Ask HN: Concise and performant languages for database loading? - bsg75

I have a couple of cases where I need to load data from delimited files once per minute - they arrive at a one minute interval. The source files average 150MB in size, with a fixed length of 20 fields.<p>These are simple workflows where writing a simple script is quicker and easier to maintain than using an ETL system. However, my go-to language Python seems unable to keep up, taking about 3 minutes to parse and insert. An example pattern can be seen at https://gist.github.com/2914601 (I have tried a few  tuning patterns, this is the fastest I have come up with).
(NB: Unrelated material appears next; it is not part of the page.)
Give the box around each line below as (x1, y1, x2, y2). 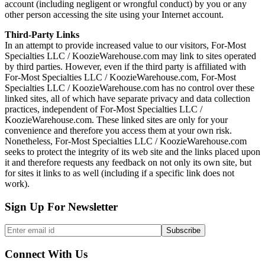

The example uses Redis, as an experiment, but not the only target.<p>I am interested in looking into languages that will be better performing, but come with some of Python's strengths - concise, easy to write, read and maintain code, and a library of relevant libraries and drivers.<p>I have been reading a bit about FP languages (Haskell/GHC), because of their performance, but I am not sure if the FP paradigm is appropriate for data integration tasks.<p>Opinions / Advice ?
======
nandemo
I'm not knowledgeable on Python and Redis, but very likely you're doing
something wrong with either of them.

Parsing fixed-length fields should take no time at all, so the bulk of the
time should be taken by reading the file and inserting the parsed data into
the data store. Reading and writing a 150MB file from disk should take only a
couple of seconds. So before bothering with another language, you should try
to pinpoint where the problem is. Python has a profiler, use it. Also, you
appear to be using multiple threads. That probably won't help you much since
your task is IO-bound, so try making it single-threaded.

If you cannot find the problem then I suggest asking for advice on
StackOverflow (or CodeReview).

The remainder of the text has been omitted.